• Task statement
Whenever a line below mentions the word "string", that line should be copied.

• Task material
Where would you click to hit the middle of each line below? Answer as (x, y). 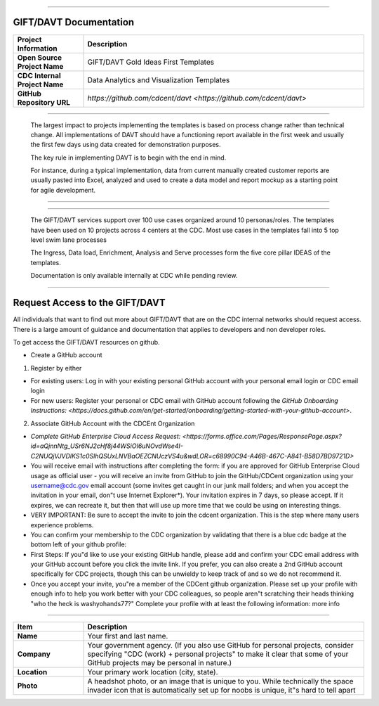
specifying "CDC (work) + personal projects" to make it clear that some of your (218, 654)
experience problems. (62, 525)
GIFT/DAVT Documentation (74, 22)
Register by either (56, 368)
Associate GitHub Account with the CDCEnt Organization (113, 423)
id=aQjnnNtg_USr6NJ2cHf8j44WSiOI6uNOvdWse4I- (107, 446)
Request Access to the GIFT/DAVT (89, 303)
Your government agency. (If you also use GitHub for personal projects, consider (220, 646)
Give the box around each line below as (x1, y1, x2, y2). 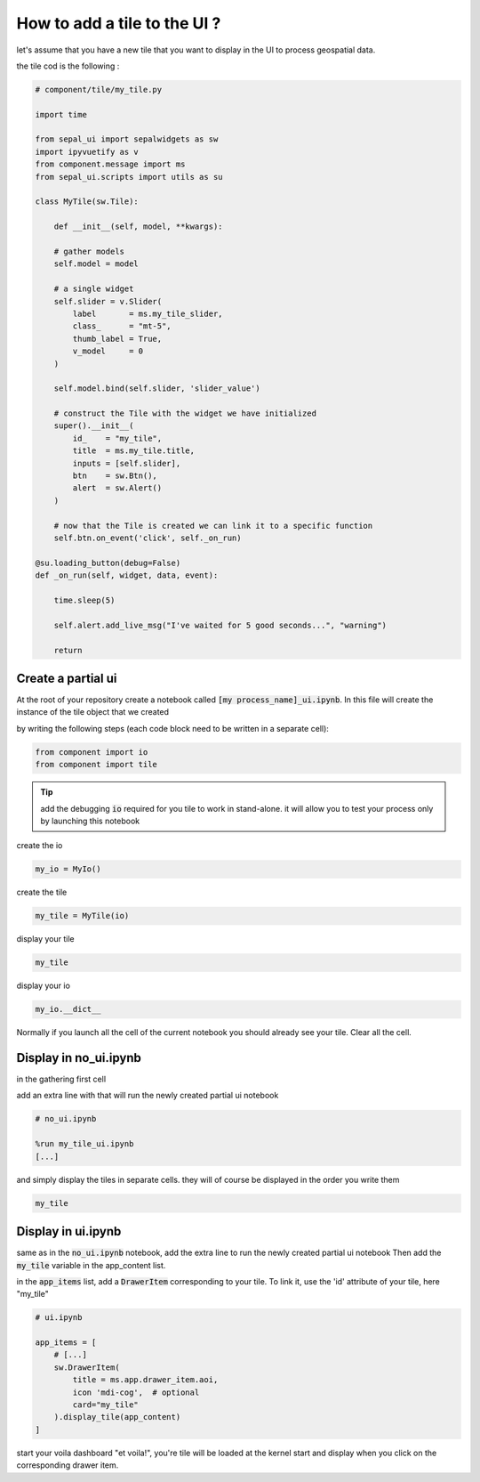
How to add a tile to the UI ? (16, 13, 221, 33)
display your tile (16, 934, 75, 944)
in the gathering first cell (16, 1073, 107, 1085)
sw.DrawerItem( (53, 1362, 120, 1373)
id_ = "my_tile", (72, 433, 163, 443)
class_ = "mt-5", (72, 321, 172, 331)
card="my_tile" (72, 1400, 140, 1410)
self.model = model (53, 259, 140, 269)
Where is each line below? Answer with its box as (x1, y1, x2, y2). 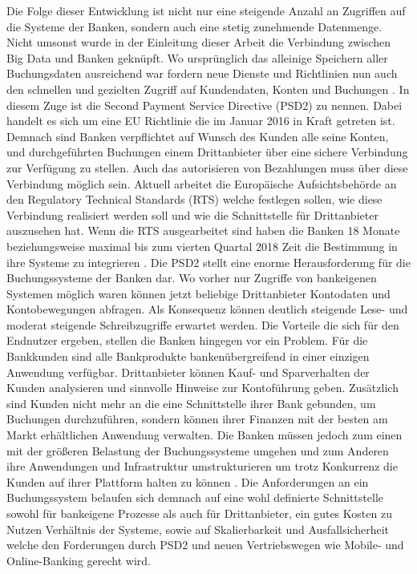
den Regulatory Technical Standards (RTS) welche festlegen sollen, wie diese (6, 191, 383, 208)
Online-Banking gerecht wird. (6, 552, 151, 568)
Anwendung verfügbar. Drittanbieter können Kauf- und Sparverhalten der (6, 363, 370, 380)
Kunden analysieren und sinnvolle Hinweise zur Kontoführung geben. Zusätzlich (6, 379, 399, 396)
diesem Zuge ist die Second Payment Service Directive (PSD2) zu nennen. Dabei (6, 96, 403, 113)
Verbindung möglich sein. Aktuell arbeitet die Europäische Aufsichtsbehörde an (6, 175, 397, 192)
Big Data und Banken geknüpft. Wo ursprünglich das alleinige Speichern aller (6, 49, 388, 66)
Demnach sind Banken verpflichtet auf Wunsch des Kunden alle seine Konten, (6, 127, 389, 144)
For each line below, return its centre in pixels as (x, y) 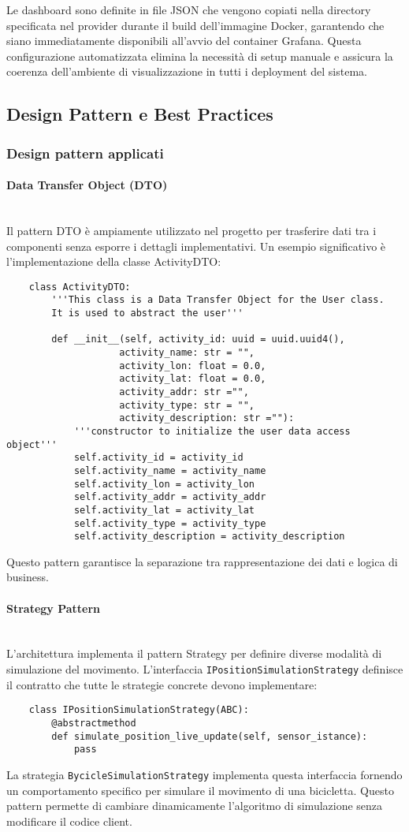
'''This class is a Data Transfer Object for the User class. (218, 300)
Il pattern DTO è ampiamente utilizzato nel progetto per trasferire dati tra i (191, 230)
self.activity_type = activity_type (170, 523)
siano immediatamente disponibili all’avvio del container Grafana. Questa (184, 41)
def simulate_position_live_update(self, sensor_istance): (210, 736)
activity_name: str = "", (187, 353)
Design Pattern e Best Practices (140, 114)
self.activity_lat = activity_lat (164, 510)
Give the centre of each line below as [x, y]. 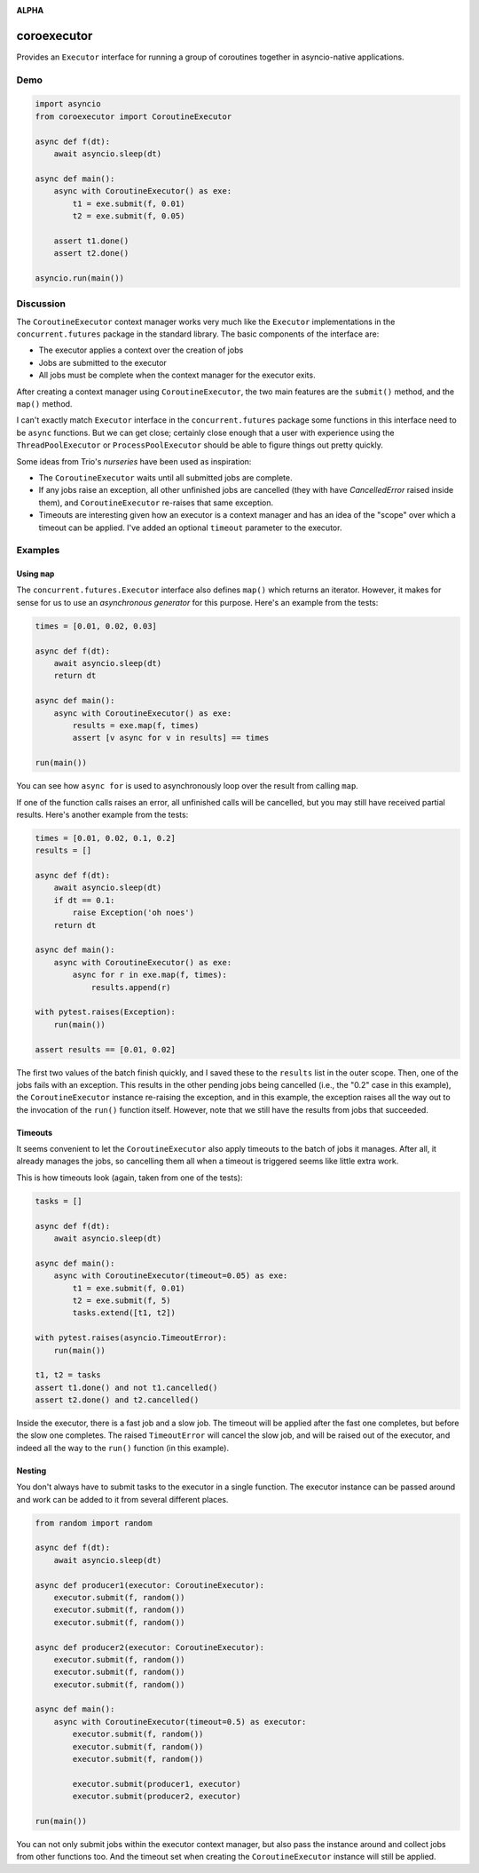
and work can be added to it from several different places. [122, 1499]
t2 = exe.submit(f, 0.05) [129, 216]
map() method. [44, 404]
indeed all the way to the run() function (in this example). [123, 1448]
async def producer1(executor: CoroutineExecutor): [150, 1585]
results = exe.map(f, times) [136, 725]
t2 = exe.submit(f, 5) [122, 1300]
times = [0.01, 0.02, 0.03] [96, 626]
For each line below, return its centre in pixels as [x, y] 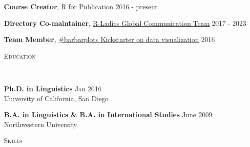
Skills [13, 140]
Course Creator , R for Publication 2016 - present [81, 6]
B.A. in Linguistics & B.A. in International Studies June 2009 [108, 115]
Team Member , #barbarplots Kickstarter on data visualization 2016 [109, 39]
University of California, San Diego [56, 98]
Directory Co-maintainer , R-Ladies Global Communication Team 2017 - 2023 [125, 23]
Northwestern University [41, 124]
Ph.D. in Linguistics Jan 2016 [53, 88]
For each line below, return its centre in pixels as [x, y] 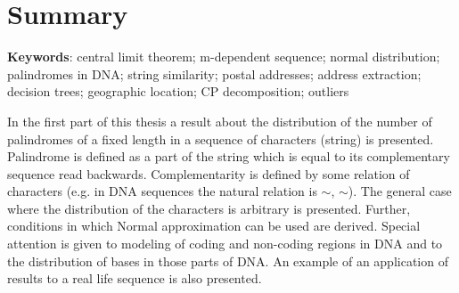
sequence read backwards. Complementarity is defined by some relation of [209, 173]
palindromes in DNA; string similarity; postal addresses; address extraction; [214, 73]
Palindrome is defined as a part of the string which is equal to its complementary [229, 156]
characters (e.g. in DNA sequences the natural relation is [162, 191]
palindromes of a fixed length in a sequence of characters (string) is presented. [221, 138]
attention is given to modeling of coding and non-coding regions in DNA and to [225, 244]
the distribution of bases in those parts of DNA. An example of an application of [228, 260]
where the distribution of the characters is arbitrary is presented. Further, [209, 208]

• Exercise answer
palindromes in DNA; string similarity; postal addresses; address extraction; [214, 73]
Palindrome is defined as a part of the string which is equal to its complementary [229, 156]
palindromes of a fixed length in a sequence of characters (string) is presented. [221, 138]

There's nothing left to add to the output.